Base Model Training and Evaluation
Train a small 6-layer base model tuned for ~30 minutes on MacBook Pro M3 Max, with window pattern L, max sequence length 512, evaluations every 100 iterations, and sampling every 100 iterations. Follow with base evaluation using reduced batching.
| Setting | Default (CPU) | Options | What It Controls |
|---|---|---|---|
| depth | 6 | Positive integer (e.g., 4-12) | Number of model layers; smaller fits low memory. |
| head-dim | 64 | Positive integer (e.g., 64) | Attention head dimension; reduces compute. |
| window-pattern | L | L, LQ, etc. | Sequence handling pattern; L for linear efficiency. |
| max-seq-len | 512 | Positive integer (e.g., 512) | Maximum tokens per sequence; lower avoids OOM. |
| device-batch-size | 32 (train), 1 (eval) | Positive integer | Samples per device; tune down for memory. |
| total-batch-size | 16384 | Positive integer (multiple of device batch) | Global batch across devices; scales with hardware. |
| eval-every | 100 | Positive integer or -1 | Iterations between evaluations. |
| eval-tokens | 524288 | Positive integer | Tokens used in each evaluation. |
| core-metric-every | -1 (disabled) | Positive integer or -1 | Frequency of core metric computation. |
| sample-every | 100 | Positive integer | Frequency of model sampling outputs. |
| num-iterations | 5000 | Positive integer | Total training steps. |
[!WARNING]
Increasing iterations or sizes may cause OOM; monitor memory usage.
Cross-reference: See 3. Training Base Models and 6.1. Base Model Evaluation.
Supervised Finetuning (SFT)
Download identity_conversations.jsonl dataset automatically, then apply SFT (~10 minutes on MacBook Pro M3 Max) using similar batch sizes and max sequence 512, with evaluations every 200 iterations.
Cross-reference: Full SFT details in 5.1. Supervised Finetuning (SFT).
Chatting with the Model
After SFT:
- CLI Chat: Start a command-line interface; type prompts like “What is the capital of France?” or “Hi, what color is the sky?”. The model should respond with basics like Paris or blue.
- Web Chat UI: Launch a ChatGPT-style web interface for interactive conversations.
Cross-reference: 7.1. Web Chat UI and 7.2. CLI Chat.
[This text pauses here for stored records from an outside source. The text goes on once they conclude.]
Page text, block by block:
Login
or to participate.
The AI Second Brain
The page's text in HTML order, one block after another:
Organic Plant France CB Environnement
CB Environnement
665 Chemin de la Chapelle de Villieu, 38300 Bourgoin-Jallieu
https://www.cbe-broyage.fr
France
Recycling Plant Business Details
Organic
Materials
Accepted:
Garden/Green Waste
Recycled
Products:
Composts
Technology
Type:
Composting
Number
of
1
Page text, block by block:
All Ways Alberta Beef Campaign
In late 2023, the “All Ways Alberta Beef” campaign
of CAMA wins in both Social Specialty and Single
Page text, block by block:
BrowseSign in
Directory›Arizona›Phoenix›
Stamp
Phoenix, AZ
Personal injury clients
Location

Batch Size Tuning Guidelines
Adjust these to prevent OOM errors on your hardware. Start conservative and increase gradually.
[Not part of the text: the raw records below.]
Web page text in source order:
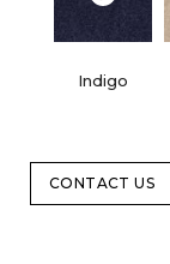
Indigo
CONTACT US
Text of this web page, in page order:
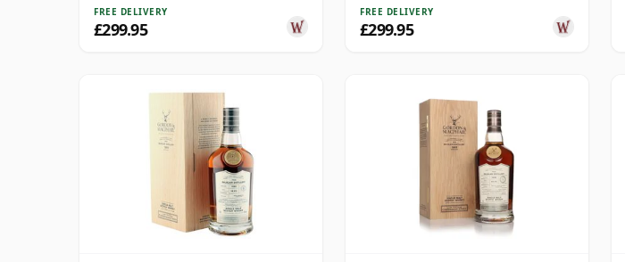
FREE DELIVERY
£299.95
FREE DELIVERY
£299.95
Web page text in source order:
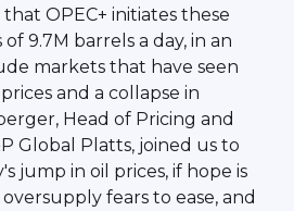
OPEC+ initiates these
9.7M barrels a day, in an
markets that have seen
and a collapse in
Head of Pricing and
Global Platts, joined us to
jump in oil prices, if hope is
fears to ease, and

| Hardware | Recommended device-batch-size (Train) | Recommended total-batch-size | Expected Time (Base Train) | Notes |
|---|---|---|---|---|
| MacBook Pro M3 Max (MPS) | 32 | 16384 | ~30 minutes | Tuned baseline. |
| Standard Laptop CPU | 8-16 | 4096-8192 | 1-2 hours | Halve if OOM occurs. |
| Single Low-End GPU | 16 | 8192 | ~45 minutes | Monitor VRAM. |
| Very Low RAM (<16GB) | 4 | 2048 | 2+ hours | Disable evals if needed. |
Troubleshooting
Common issues during low-hardware runs:
| Message | Severity | Meaning |
|---|---|---|
| Out of memory (OOM) during training or eval | Error | Hardware can’t fit the batch/sequence. Reduce device-batch-size by half and retry; see tuning table above. |
| MPS not available on Mac | Warning | Falling back to CPU; ensure Apple silicon and latest OS. Performance slower. |
| No improvement in metrics after many iterations | Info | Demo-scale limits; for better results, use GPU and increase num-iterations (see 3. Training Base Models). |
| Dataset download failed for SFT | Error | Network issue; manually download identity_conversations.jsonl to cache dir and retry. |
Summary
- Run the CPU/single GPU workflow for a quick end-to-end demo fitting laptops, with auto-setup and tuned params to avoid OOM.
- Key phases: tokenizer (2B chars), base model (6 layers, 5000 iterations), SFT (1500 iterations), and chat testing.
- Tune device-batch-size and total-batch-size per hardware; use the guidelines table.
- For scaling up, see 2.2. Reproducing GPT-2 Capability Model, 3. Training Base Models, and 9.1. Hardware and Precision Options.
- Interact via 7. Chatting with Models once complete.